## DATA FOR ANALYSIS
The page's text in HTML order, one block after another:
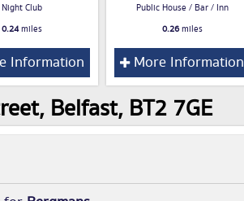
Night Club
0.24miles
Information
Public House / Bar / Inn
0.26miles
More Information
Belfast, BT2 7GE
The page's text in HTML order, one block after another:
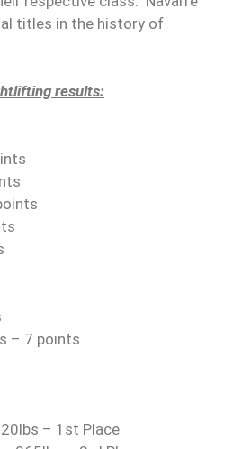
titles in the history of
results:
– 7 points
– 1st Place
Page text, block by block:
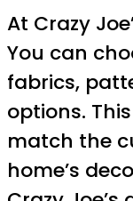
At Crazy
You can
fabrics,
options.
match the
home’s
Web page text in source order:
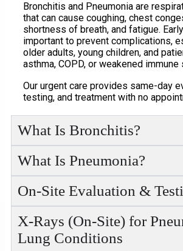
Bronchitis and Pneumonia are
that can cause coughing, chest
shortness of breath, and fatigue.
important to prevent complications,
older adults, young children, and
asthma, COPD, or weakened
Our urgent care provides same-day
testing, and treatment with no
What Is Bronchitis?
What Is Pneumonia?
On-Site Evaluation &
X-Rays (On-Site) for
Lung Conditions
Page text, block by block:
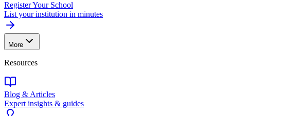
Register Your School
List your institution in minutes
More
Resources
Blog & Articles
Expert insights & guides
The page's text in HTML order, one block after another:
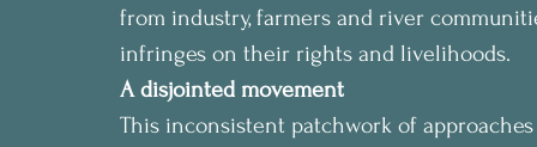
from industry, farmers and river
infringes on their rights and livelihoods.
A disjointed movement
This inconsistent patchwork of
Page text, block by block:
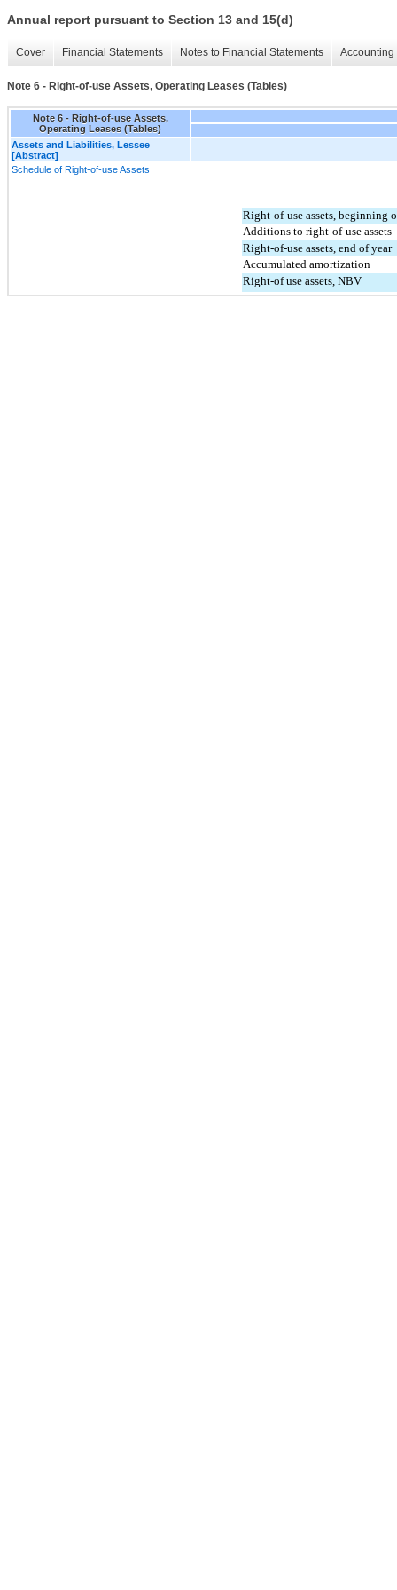
Annual report pursuant to Section 13 and 15(d)
Cover Financial Statements Notes to Financial Statements
Note 6 - Right-of-use Assets, Operating Leases (Tables)
Note 6 - Right-of-use Assets,
Operating Leases (Tables)
Assets and Liabilities, Lessee
[Abstract]
Schedule of Right-of-use Assets
Right-of-use assets, beginning
Additions to right-of-use assets
Right-of-use assets, end of year
Accumulated amortization
Right-of use assets, NBV
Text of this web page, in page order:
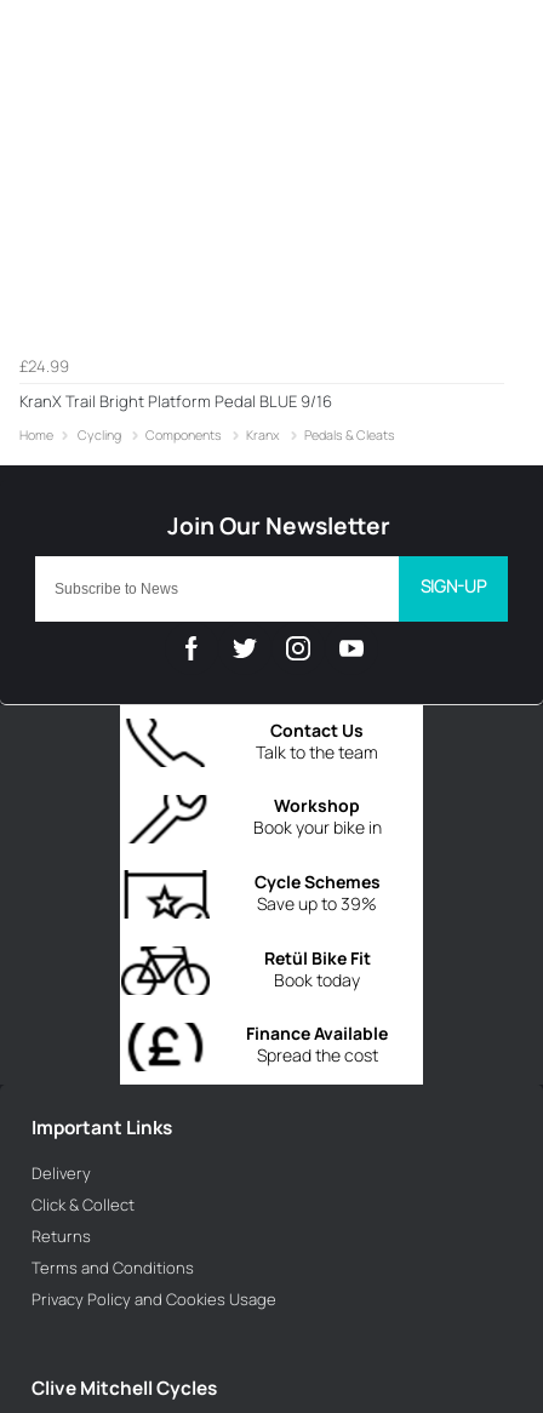
£24.99
KranX Trail Bright Platform Pedal BLUE 9/16
Home Cycling Components Kranx Pedals & Cleats
Talk to the team
Contact Us
Book your bike in
Workshop
Save up to 39%
Cycle Schemes
Book today
Retül Bike Fit
Spread the cost
Finance Available
SIGN-UP
Important Links
Delivery
Click & Collect
Returns
Terms and Conditions
Privacy Policy and Cookies Usage
Clive Mitchell Cycles
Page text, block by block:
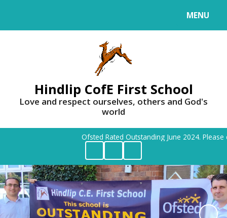
MENU
Hindlip CofE First School
Love and respect ourselves, others and God's
world
Ofsted Rated Outstanding June 2024.
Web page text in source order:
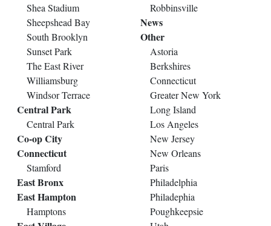
Shea Stadium
Sheepshead Bay
South Brooklyn
Sunset Park
The East River
Williamsburg
Windsor Terrace
Central Park
Central Park
Co-op City
Connecticut
Stamford
East Bronx
East Hampton
Hamptons
Robbinsville
News
Other
Astoria
Berkshires
Connecticut
Greater New York
Long Island
Los Angeles
New Jersey
New Orleans
Paris
Philadelphia
Philadephia
Poughkeepsie
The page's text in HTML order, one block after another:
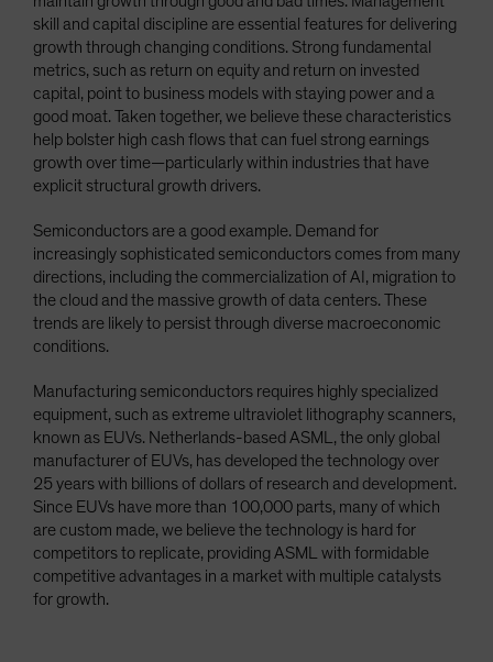
skill and capital discipline are essential features for delivering
growth through changing conditions. Strong fundamental
metrics, such as return on equity and return on invested
capital, point to business models with staying power and a
good moat. Taken together, we believe these characteristics
help bolster high cash flows that can fuel strong earnings
growth over time—particularly within industries that have
explicit structural growth drivers.
Semiconductors are a good example. Demand for
increasingly sophisticated semiconductors comes from many
directions, including the commercialization of AI, migration to
the cloud and the massive growth of data centers. These
trends are likely to persist through diverse macroeconomic
conditions.
Manufacturing semiconductors requires highly specialized
equipment, such as extreme ultraviolet lithography scanners,
known as EUVs. Netherlands-based ASML, the only global
manufacturer of EUVs, has developed the technology over
25 years with billions of dollars of research and development.
Since EUVs have more than 100,000 parts, many of which
are custom made, we believe the technology is hard for
competitors to replicate, providing ASML with formidable
competitive advantages in a market with multiple catalysts
for growth.
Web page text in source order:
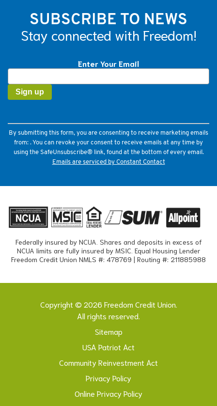
SUBSCRIBE TO NEWS
Stay connected with Freedom!
Enter Your Email
Contact
Use.
Please
field
blank.
By submitting this form, you are consenting to receive marketing emails
from: . You can revoke your consent to receive emails at any time by
using the SafeUnsubscribe® link, found at the bottom of every email.
Emails are serviced by Constant Contact
Federally insured by NCUA. Shares and deposits in excess of
NCUA limits are fully insured by MSIC. Equal Housing Lender
Freedom Credit Union NMLS #: 478769 | Routing #: 211885988
Copyright © 2026 Freedom Credit Union.
All rights reserved.
Sitemap
USA Patriot Act
Community Reinvestment Act
Privacy Policy
Online Privacy Policy
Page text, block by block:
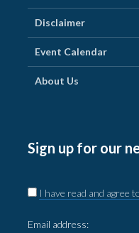
Disclaimer
Event Calendar
About Us
Sign up for our
I have read and agree
Email address:
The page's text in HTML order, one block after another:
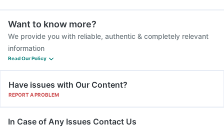
Want to know more?
We provide you with reliable, authentic & completely relevant
information
Read Our Policy
Have issues with Our Content?
REPORT A PROBLEM
In Case of Any Issues Contact Us
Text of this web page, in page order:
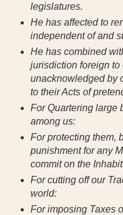
legislatures.
He has affected to
independent of and
He has combined
jurisdiction foreign to
unacknowledged by
to their Acts of
For Quartering large
among us:
For protecting them,
punishment for any
commit on the
For cutting off our
world:
For imposing Taxes
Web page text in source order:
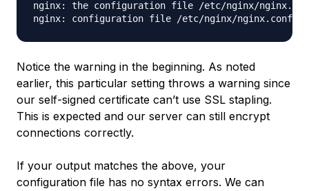
nginx: the configuration file /etc/nginx/
Notice the warning in the beginning. As noted
earlier, this particular setting throws a warning since
our self-signed certificate can’t use SSL stapling.
This is expected and our server can still encrypt
connections correctly.
If your output matches the above, your
configuration file has no syntax errors. We can

## WHAT IS REQUIRED
Generate a word-for-word copy of the preceding records, excluding all pictures.

## OUTPUT OF THE TASK
The page's text in HTML order, one block after another:
Night Club
0.24miles
Information
Public House / Bar / Inn
0.26miles
More Information
Belfast, BT2 7GE
The page's text in HTML order, one block after another:
titles in the history of
results:
– 7 points
– 1st Place
Page text, block by block:
At Crazy
You can
fabrics,
options.
match the
home’s
Web page text in source order:
Bronchitis and Pneumonia are
that can cause coughing, chest
shortness of breath, and fatigue.
important to prevent complications,
older adults, young children, and
asthma, COPD, or weakened
Our urgent care provides same-day
testing, and treatment with no
What Is Bronchitis?
What Is Pneumonia?
On-Site Evaluation &
X-Rays (On-Site) for
Lung Conditions
Page text, block by block:
Register Your School
List your institution in minutes
More
Resources
Blog & Articles
Expert insights & guides
The page's text in HTML order, one block after another:
from industry, farmers and river
infringes on their rights and livelihoods.
A disjointed movement
This inconsistent patchwork of
Page text, block by block:
Annual report pursuant to Section 13 and 15(d)
Cover Financial Statements Notes to Financial Statements
Note 6 - Right-of-use Assets, Operating Leases (Tables)
Note 6 - Right-of-use Assets,
Operating Leases (Tables)
Assets and Liabilities, Lessee
[Abstract]
Schedule of Right-of-use Assets
Right-of-use assets, beginning
Additions to right-of-use assets
Right-of-use assets, end of year
Accumulated amortization
Right-of use assets, NBV
Text of this web page, in page order:
£24.99
KranX Trail Bright Platform Pedal BLUE 9/16
Home Cycling Components Kranx Pedals & Cleats
Talk to the team
Contact Us
Book your bike in
Workshop
Save up to 39%
Cycle Schemes
Book today
Retül Bike Fit
Spread the cost
Finance Available
SIGN-UP
Important Links
Delivery
Click & Collect
Returns
Terms and Conditions
Privacy Policy and Cookies Usage
Clive Mitchell Cycles
Page text, block by block:
MENU
Hindlip CofE First School
Love and respect ourselves, others and God's
world
Ofsted Rated Outstanding June 2024.
Web page text in source order:
Shea Stadium
Sheepshead Bay
South Brooklyn
Sunset Park
The East River
Williamsburg
Windsor Terrace
Central Park
Central Park
Co-op City
Connecticut
Stamford
East Bronx
East Hampton
Hamptons
Robbinsville
News
Other
Astoria
Berkshires
Connecticut
Greater New York
Long Island
Los Angeles
New Jersey
New Orleans
Paris
Philadelphia
Philadephia
Poughkeepsie
The page's text in HTML order, one block after another:
skill and capital discipline are essential features for delivering
growth through changing conditions. Strong fundamental
metrics, such as return on equity and return on invested
capital, point to business models with staying power and a
good moat. Taken together, we believe these characteristics
help bolster high cash flows that can fuel strong earnings
growth over time—particularly within industries that have
explicit structural growth drivers.
Semiconductors are a good example. Demand for
increasingly sophisticated semiconductors comes from many
directions, including the commercialization of AI, migration to
the cloud and the massive growth of data centers. These
trends are likely to persist through diverse macroeconomic
conditions.
Manufacturing semiconductors requires highly specialized
equipment, such as extreme ultraviolet lithography scanners,
known as EUVs. Netherlands-based ASML, the only global
manufacturer of EUVs, has developed the technology over
25 years with billions of dollars of research and development.
Since EUVs have more than 100,000 parts, many of which
are custom made, we believe the technology is hard for
competitors to replicate, providing ASML with formidable
competitive advantages in a market with multiple catalysts
for growth.
Web page text in source order:
SUBSCRIBE TO NEWS
Stay connected with Freedom!
Enter Your Email
Contact
Use.
Please
field
blank.
By submitting this form, you are consenting to receive marketing emails
from: . You can revoke your consent to receive emails at any time by
using the SafeUnsubscribe® link, found at the bottom of every email.
Emails are serviced by Constant Contact
Federally insured by NCUA. Shares and deposits in excess of
NCUA limits are fully insured by MSIC. Equal Housing Lender
Freedom Credit Union NMLS #: 478769 | Routing #: 211885988
Copyright © 2026 Freedom Credit Union.
All rights reserved.
Sitemap
USA Patriot Act
Community Reinvestment Act
Privacy Policy
Online Privacy Policy
Page text, block by block:
Disclaimer
Event Calendar
About Us
Sign up for our
I have read and agree
Email address:
The page's text in HTML order, one block after another:
Want to know more?
We provide you with reliable, authentic & completely relevant
information
Read Our Policy
Have issues with Our Content?
REPORT A PROBLEM
In Case of Any Issues Contact Us
Text of this web page, in page order:
legislatures.
He has affected to
independent of and
He has combined
jurisdiction foreign to
unacknowledged by
to their Acts of
For Quartering large
among us:
For protecting them,
punishment for any
commit on the
For cutting off our
world:
For imposing Taxes
Web page text in source order:
nginx: the configuration file /etc/nginx/
Notice the warning in the beginning. As noted
earlier, this particular setting throws a warning since
our self-signed certificate can’t use SSL stapling.
This is expected and our server can still encrypt
connections correctly.
If your output matches the above, your
configuration file has no syntax errors. We can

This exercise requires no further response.